### EXTRACTED ENTRIES
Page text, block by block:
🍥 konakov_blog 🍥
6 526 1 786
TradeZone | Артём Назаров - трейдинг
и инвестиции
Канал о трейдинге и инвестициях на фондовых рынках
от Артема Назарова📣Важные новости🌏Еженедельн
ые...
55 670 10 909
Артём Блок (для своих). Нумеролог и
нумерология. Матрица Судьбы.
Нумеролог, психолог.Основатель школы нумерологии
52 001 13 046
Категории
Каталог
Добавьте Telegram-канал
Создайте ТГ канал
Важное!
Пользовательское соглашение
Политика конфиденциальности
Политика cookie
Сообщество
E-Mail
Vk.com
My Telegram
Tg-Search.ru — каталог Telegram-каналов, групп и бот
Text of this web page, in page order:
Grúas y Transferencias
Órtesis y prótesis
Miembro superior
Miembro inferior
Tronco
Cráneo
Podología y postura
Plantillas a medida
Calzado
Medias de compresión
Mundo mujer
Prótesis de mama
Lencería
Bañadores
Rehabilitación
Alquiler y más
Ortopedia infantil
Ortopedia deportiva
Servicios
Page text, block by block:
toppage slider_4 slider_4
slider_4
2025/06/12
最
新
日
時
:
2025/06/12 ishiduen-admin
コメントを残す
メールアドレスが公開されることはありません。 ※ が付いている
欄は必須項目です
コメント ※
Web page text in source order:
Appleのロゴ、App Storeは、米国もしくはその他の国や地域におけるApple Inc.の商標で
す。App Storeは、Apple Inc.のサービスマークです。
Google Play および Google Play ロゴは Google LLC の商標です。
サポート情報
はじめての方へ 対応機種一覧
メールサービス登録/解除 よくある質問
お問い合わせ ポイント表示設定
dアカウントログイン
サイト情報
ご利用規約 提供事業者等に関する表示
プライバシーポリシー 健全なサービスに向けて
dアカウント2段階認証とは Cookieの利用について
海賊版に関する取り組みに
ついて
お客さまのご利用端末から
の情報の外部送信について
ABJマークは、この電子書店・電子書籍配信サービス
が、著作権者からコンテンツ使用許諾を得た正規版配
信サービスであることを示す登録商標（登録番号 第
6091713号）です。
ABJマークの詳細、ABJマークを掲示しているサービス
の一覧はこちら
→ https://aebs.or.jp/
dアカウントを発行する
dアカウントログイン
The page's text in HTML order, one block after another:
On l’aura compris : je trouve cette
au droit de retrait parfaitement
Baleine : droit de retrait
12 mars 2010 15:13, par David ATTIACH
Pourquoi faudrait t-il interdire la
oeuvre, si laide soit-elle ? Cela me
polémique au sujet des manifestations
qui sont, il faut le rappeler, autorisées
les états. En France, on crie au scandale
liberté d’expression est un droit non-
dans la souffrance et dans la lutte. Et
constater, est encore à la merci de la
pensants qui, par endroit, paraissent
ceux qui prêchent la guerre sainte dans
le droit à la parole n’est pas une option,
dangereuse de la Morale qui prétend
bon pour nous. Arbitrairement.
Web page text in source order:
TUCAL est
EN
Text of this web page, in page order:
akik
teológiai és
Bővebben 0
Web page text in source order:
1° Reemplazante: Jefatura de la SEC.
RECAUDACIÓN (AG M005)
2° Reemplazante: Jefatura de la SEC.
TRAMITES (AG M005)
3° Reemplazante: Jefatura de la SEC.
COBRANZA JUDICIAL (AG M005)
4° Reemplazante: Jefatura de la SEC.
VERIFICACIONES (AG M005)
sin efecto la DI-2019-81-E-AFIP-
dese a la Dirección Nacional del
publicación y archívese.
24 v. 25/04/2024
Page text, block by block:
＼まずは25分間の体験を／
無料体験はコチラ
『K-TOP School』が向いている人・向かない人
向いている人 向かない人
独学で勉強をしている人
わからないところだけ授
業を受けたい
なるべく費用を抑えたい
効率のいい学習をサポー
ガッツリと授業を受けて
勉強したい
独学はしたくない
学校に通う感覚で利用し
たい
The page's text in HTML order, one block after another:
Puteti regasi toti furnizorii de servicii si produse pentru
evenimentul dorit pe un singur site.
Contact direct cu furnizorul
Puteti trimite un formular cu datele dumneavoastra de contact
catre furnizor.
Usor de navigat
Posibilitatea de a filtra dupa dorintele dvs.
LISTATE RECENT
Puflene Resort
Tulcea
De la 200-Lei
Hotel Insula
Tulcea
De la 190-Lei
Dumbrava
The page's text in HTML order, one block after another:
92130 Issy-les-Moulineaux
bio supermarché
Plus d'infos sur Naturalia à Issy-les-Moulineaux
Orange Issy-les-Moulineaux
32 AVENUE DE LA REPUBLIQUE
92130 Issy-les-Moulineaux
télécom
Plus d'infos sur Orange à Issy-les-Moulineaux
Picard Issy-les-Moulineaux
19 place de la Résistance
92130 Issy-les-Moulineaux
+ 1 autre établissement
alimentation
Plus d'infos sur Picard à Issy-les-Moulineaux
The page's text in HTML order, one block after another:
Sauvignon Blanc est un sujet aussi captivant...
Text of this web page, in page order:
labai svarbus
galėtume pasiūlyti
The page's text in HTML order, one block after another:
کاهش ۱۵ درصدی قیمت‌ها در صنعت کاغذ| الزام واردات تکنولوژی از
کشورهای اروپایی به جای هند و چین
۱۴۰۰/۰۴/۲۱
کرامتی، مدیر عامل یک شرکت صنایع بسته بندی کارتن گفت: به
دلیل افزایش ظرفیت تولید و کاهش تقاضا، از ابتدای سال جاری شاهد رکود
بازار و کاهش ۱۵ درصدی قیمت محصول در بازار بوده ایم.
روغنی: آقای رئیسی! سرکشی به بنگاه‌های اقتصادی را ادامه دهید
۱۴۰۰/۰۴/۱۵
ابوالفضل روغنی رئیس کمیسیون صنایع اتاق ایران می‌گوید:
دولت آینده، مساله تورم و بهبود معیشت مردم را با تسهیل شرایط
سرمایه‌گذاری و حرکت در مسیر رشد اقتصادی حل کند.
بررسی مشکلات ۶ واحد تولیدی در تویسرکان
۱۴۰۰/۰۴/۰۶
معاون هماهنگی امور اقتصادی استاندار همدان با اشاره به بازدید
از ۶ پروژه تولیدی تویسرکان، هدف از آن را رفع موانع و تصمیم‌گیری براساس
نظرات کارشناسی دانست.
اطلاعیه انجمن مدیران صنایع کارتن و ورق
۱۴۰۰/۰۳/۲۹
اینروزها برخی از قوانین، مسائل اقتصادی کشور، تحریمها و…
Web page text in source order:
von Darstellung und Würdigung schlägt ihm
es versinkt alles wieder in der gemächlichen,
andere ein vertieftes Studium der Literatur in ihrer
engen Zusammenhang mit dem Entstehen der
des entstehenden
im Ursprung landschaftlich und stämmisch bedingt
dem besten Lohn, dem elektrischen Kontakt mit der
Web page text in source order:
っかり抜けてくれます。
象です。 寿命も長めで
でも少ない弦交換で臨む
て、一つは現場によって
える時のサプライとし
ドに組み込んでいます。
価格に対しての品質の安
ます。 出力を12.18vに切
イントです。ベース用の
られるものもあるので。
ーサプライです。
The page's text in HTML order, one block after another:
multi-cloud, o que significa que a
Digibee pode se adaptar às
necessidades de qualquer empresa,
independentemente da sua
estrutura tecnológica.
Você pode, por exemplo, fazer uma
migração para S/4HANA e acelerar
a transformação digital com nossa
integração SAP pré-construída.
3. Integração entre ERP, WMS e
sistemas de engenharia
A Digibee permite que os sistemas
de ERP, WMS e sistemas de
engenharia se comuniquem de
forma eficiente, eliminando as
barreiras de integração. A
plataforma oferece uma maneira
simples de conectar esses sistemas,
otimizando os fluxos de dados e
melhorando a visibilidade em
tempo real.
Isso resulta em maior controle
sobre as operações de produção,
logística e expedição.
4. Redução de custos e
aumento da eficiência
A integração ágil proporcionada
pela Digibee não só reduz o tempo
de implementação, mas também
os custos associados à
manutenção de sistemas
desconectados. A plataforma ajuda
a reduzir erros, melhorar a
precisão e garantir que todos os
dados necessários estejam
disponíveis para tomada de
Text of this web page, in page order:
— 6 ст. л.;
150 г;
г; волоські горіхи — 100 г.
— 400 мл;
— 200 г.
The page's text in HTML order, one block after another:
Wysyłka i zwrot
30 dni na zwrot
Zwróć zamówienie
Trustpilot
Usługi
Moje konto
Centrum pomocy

### TASK STATEMENT
After locating the line with "メールサービス登録/解除 よくある質問" above, return that line and every later line through the one with "polémique au sujet des manifestations", word for word and with nothing else.

### SOLVED PROBLEM
メールサービス登録/解除 よくある質問
お問い合わせ ポイント表示設定
dアカウントログイン
サイト情報
ご利用規約 提供事業者等に関する表示
プライバシーポリシー 健全なサービスに向けて
dアカウント2段階認証とは Cookieの利用について
海賊版に関する取り組みに
ついて
お客さまのご利用端末から
の情報の外部送信について
ABJマークは、この電子書店・電子書籍配信サービス
が、著作権者からコンテンツ使用許諾を得た正規版配
信サービスであることを示す登録商標（登録番号 第
6091713号）です。
ABJマークの詳細、ABJマークを掲示しているサービス
の一覧はこちら
→ https://aebs.or.jp/
dアカウントを発行する
dアカウントログイン
The page's text in HTML order, one block after another:
On l’aura compris : je trouve cette
au droit de retrait parfaitement
Baleine : droit de retrait
12 mars 2010 15:13, par David ATTIACH
Pourquoi faudrait t-il interdire la
oeuvre, si laide soit-elle ? Cela me
polémique au sujet des manifestations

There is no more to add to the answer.